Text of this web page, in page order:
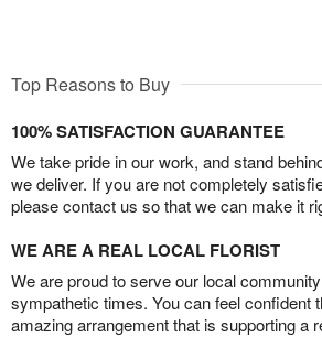
Top Reasons to Buy
100% SATISFACTION GUARANTEE
We take pride in our work, and stand
we deliver. If you are not completely
please contact us so that we can make it
WE ARE A REAL LOCAL FLORIST
We are proud to serve our local
sympathetic times. You can feel confident
amazing arrangement that is supporting a
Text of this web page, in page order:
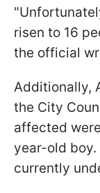
risen to 16
the official
Additionally,
the City
affected
year-old
currently
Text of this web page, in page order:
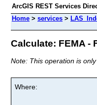
ArcGIS REST Services
Home > services >
Calculate: FEMA -
Note: This operation is
Where:
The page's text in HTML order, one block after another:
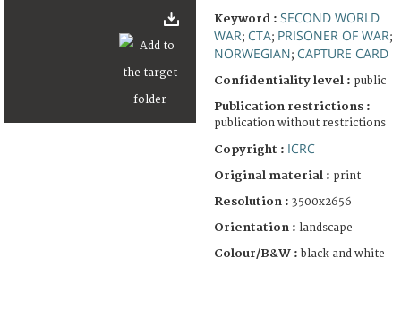
Keyword : SECOND WORLD
WAR; CTA; PRISONER OF WAR;
NORWEGIAN; CAPTURE CARD
Confidentiality level : public
Publication restrictions :
publication without restrictions
Copyright : ICRC
Original material : print
Resolution : 3500x2656
Orientation : landscape
Colour/B&W : black and white
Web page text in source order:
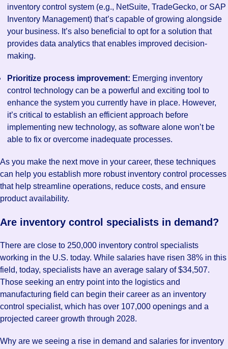
inventory control system (e.g., NetSuite, TradeGecko, or SAP
Inventory Management) that’s capable of growing alongside
your business. It’s also beneficial to opt for a solution that
provides data analytics that enables improved decision-
making.
Prioritize process improvement: Emerging inventory
control technology can be a powerful and exciting tool to
enhance the system you currently have in place. However,
it’s critical to establish an efficient approach before
implementing new technology, as software alone won’t be
able to fix or overcome inadequate processes.
As you make the next move in your career, these techniques
can help you establish more robust inventory control processes
that help streamline operations, reduce costs, and ensure
product availability.
Are inventory control specialists in demand?
There are close to 250,000 inventory control specialists
working in the U.S. today. While salaries have risen 38% in this
field, today, specialists have an average salary of $34,507.
Those seeking an entry point into the logistics and
manufacturing field can begin their career as an inventory
control specialist, which has over 107,000 openings and a
projected career growth through 2028.
Why are we seeing a rise in demand and salaries for inventory
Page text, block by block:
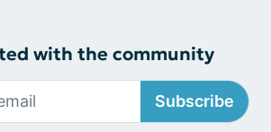
with the community
Subscribe
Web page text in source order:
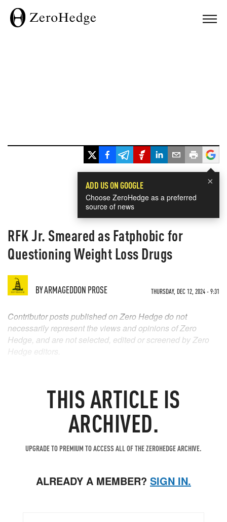
×
ADD US ON GOOGLE
Choose ZeroHedge as a preferred
source of news
RFK Jr. Smeared as Fatphobic for
Questioning Weight Loss Drugs
BYARMAGEDDON PROSE THURSDAY, DEC 12, 2024 - 9:31
THIS ARTICLE IS
ARCHIVED.
UPGRADE TO PREMIUM TO ACCESS ALL OF THE ZEROHEDGE ARCHIVE.
ALREADY A MEMBER? SIGN IN.
Contributor posts published on Zero Hedge do not
necessarily represent the views and opinions of Zero
Hedge, and are not selected, edited or screened by Zero
Hedge editors.
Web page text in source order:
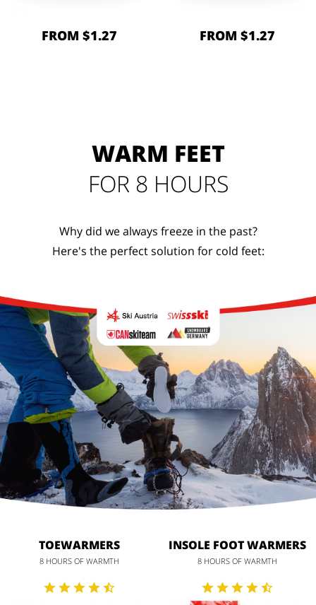
FROM $1.27 FROM $1.27
WARM FEET
FOR 8 HOURS
Why did we always freeze in the past?
Here's the perfect solution for cold feet:
TOEWARMERS
8 HOURS OF WARMTH
INSOLE FOOT WARMERS
8 HOURS OF WARMTH
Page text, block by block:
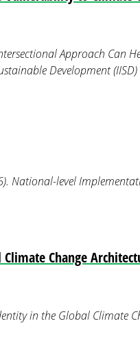
Approach Can
Development (IISD)
National-level
Change
in the Global Climate
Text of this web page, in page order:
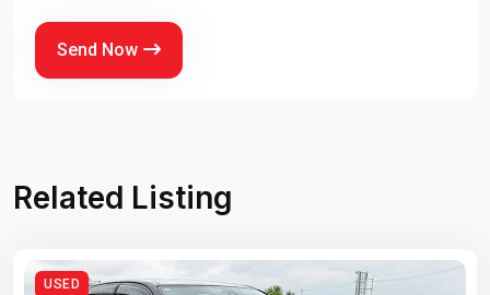
Send Now
Related Listing
USED
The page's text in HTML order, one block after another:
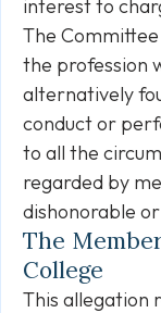
interest to
The
the profession
alternatively
conduct or
to all the
regarded by
dishonorable
The
College
This allegation
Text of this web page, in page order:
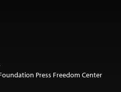
Press Freedom Center
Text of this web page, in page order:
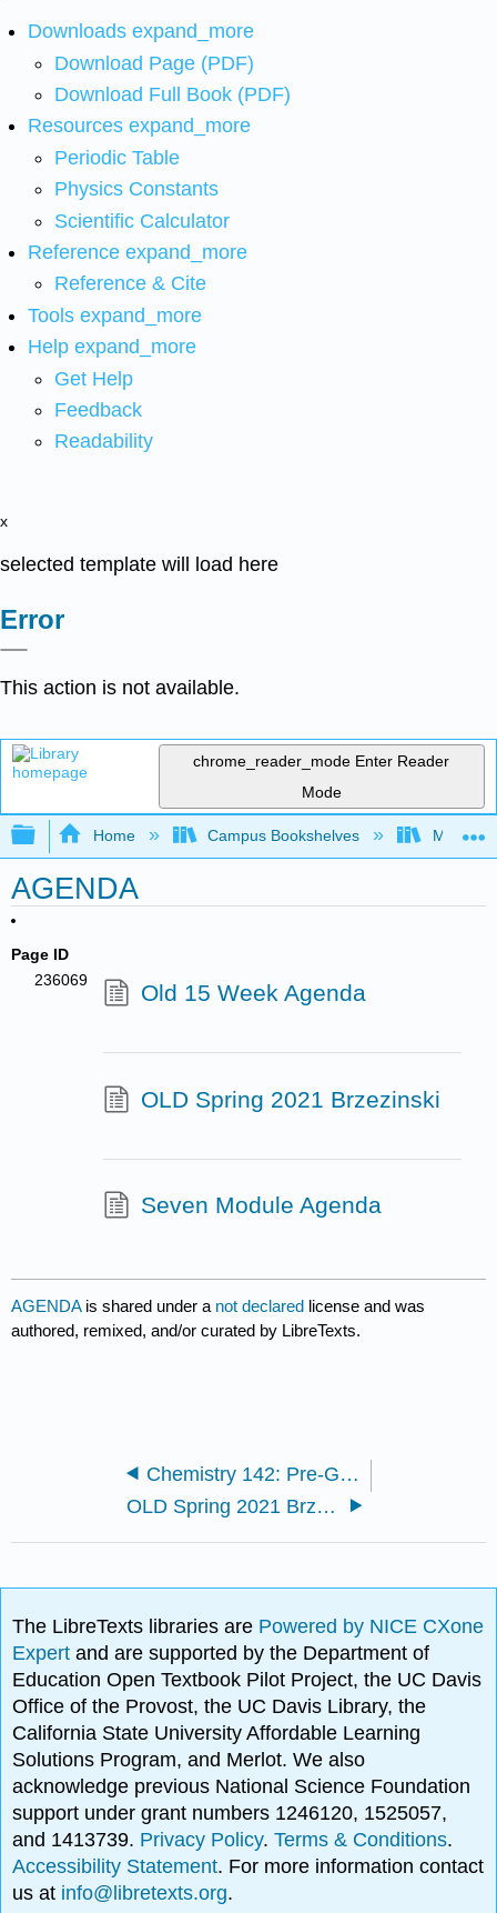
Downloads expand_more
Download Page (PDF)
Download Full Book (PDF)
Resources expand_more
Periodic Table
Physics Constants
Scientific Calculator
Reference expand_more
Reference & Cite
Tools expand_more
Help expand_more
Get Help
Feedback
Readability
x
selected template will load here
Error
This action is not available.
chrome_reader_mode Enter Reader
Mode
Expand/collapse global hierarchy
Home Campus Bookshelves
AGENDA
Page ID
236069
Old 15 Week Agenda
OLD Spring 2021 Brzezinski
Seven Module Agenda
AGENDAis shared under a not declared license and was
authored, remixed, and/or curated by LibreTexts.
Chemistry 142: Pre-General Chemistry (Brzezinski)
OLD Spring 2021 Brzezinski
The LibreTexts libraries are Powered by NICE CXone
Expertand are supported by the Department of
Education Open Textbook Pilot Project, the UC Davis
Office of the Provost, the UC Davis Library, the
California State University Affordable Learning
Solutions Program, and Merlot. We also
acknowledge previous National Science Foundation
support under grant numbers 1246120, 1525057,
and 1413739. Privacy Policy.Terms & Conditions.
Accessibility Statement. For more information contact
us at info@libretexts.org.
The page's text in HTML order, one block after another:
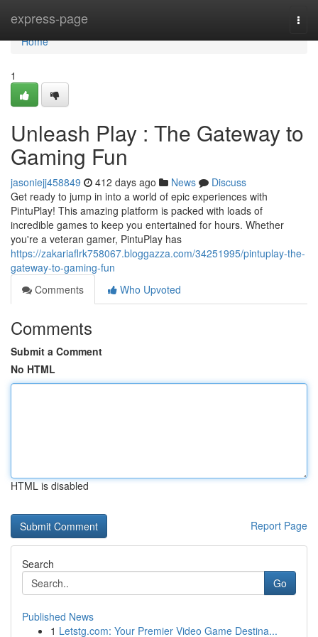
express-page
Home
Home
1
Unleash Play : The Gateway to
Gaming Fun
jasoniejj458849 412 days ago News
Discuss
Get ready to jump in into a world of epic experiences with
PintuPlay! This amazing platform is packed with loads of
incredible games to keep you entertained for hours. Whether
you're a veteran gamer, PintuPlay has
https://zakariaflrk758067.bloggazza.com/34251995/pintuplay-the-
gateway-to-gaming-fun
Comments
Who Upvoted
Comments
Submit a Comment
No HTML
HTML is disabled
Report Page
Search
Go
Published News
1 Letstg.com: Your Premier Video Game Destina...
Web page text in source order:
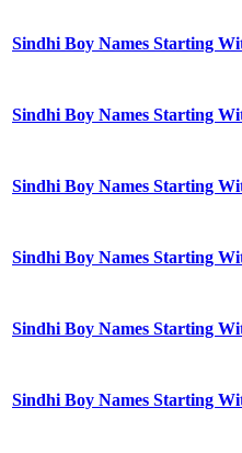
Sindhi Boy Names Starting
Sindhi Boy Names Starting
Sindhi Boy Names Starting
Sindhi Boy Names Starting
Sindhi Boy Names Starting
Sindhi Boy Names Starting
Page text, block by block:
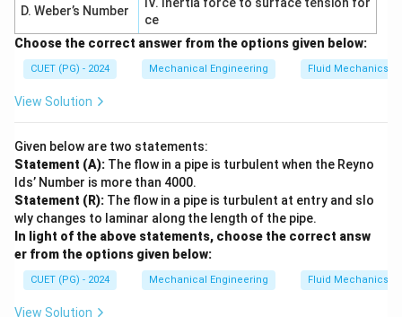
τmax =
2
Substituting:
Step 3: Apply failure condition.
According to Tresca theory, yielding occurs when:
\tau_s = \tau_{\max}
τs = τm
Thus:
D. Weber’s Number
ce
Choose the correct answer from the options given below:
CUET (PG) - 2024 Mechanical Engineering Fluid Mechanics
View Solution
Given below are two statements:
Statement (A): The flow in a pipe is turbulent when the Reyno
lds’ Number is more than 4000.
Statement (R): The flow in a pipe is turbulent at entry and slo
wly changes to laminar along the length of the pipe.
In light of the above statements, choose the correct answ
er from the options given below:
CUET (PG) - 2024 Mechanical Engineering Fluid Mechanics
View Solution
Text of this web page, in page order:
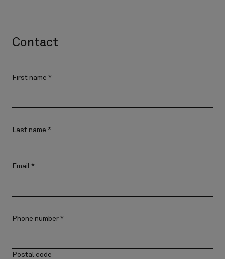
Contact
First name *
Last name *
Email *
Phone number *
Postal code
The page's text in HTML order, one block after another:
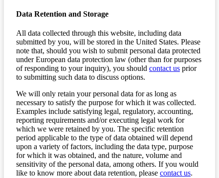
Data Retention and Storage
All data collected through this website, including data
submitted by you, will be stored in the United States. Please
note that, should you wish to submit personal data protected
under European data protection law (other than for purposes
of responding to your inquiry), you should contact us prior
to submitting such data to discuss options.
We will only retain your personal data for as long as
necessary to satisfy the purpose for which it was collected.
Examples include satisfying legal, regulatory, accounting,
reporting requirements and/or executing legal work for
which we were retained by you. The specific retention
period applicable to the type of data obtained will depend
upon a variety of factors, including the data type, purpose
for which it was obtained, and the nature, volume and
sensitivity of the personal data, among others. If you would
like to know more about data retention, please contact us.
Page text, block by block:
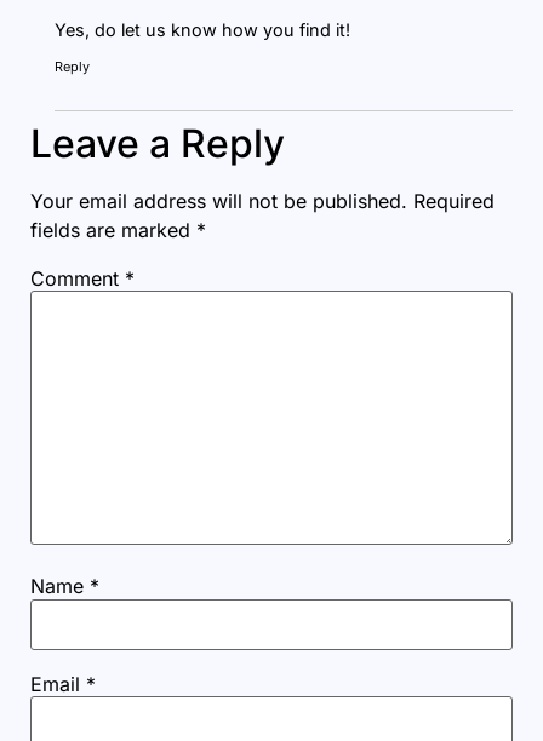
Yes, do let us know how you find it!
Reply
Leave a Reply
Your email address will not be published. Required
fields are marked *
Comment *
Name *
Email *
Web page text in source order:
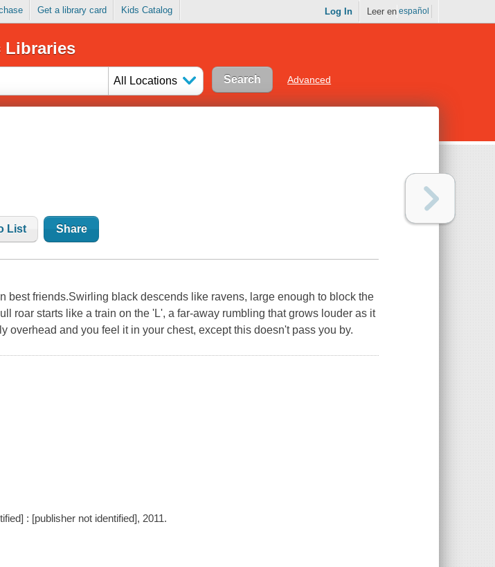
Get a library card Kids Catalog Log In Leer en español
Libraries
All Locations Advanced
List Share
best friends.Swirling black descends like ravens, large enough to block the
roar starts like a train on the 'L', a far-away rumbling that grows louder as it
overhead and you feel it in your chest, except this doesn't pass you by.
: [publisher not identified], 2011.
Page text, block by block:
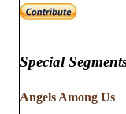
Special
Angels Among Us
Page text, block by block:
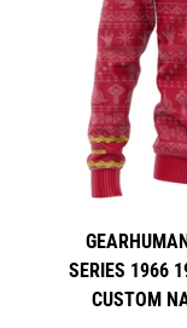
SERIES 1966
CUSTOM
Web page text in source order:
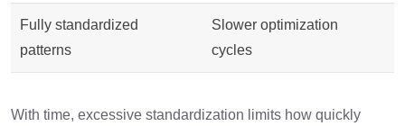
Fully standardized
patterns
Slower optimization
cycles
With time, excessive standardization limits how quickly
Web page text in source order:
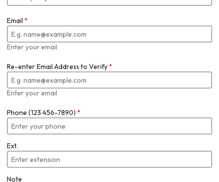
Email *
Enter your email
Re-enter Email Address to Verify*
Enter your email
Phone (123 456-7890) *
Ext.
Note
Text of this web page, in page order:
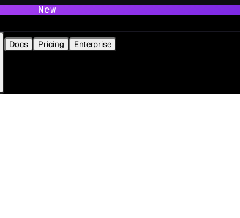
New
Docs Pricing
Enterprise
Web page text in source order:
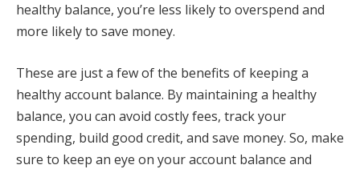
healthy balance, you’re less likely to overspend and
more likely to save money.
These are just a few of the benefits of keeping a
healthy account balance. By maintaining a healthy
balance, you can avoid costly fees, track your
spending, build good credit, and save money. So, make
sure to keep an eye on your account balance and

Work to complete:
Please copy the lines in the records above between the one holding "that help streamline" and the one holding "manufacturing field can", inclusive, exactly and with no other line.

Result below:
that help streamline operations, reduce costs, and ensure
product availability.
Are inventory control specialists in demand?
There are close to 250,000 inventory control specialists
working in the U.S. today. While salaries have risen 38% in this
field, today, specialists have an average salary of $34,507.
Those seeking an entry point into the logistics and
manufacturing field can begin their career as an inventory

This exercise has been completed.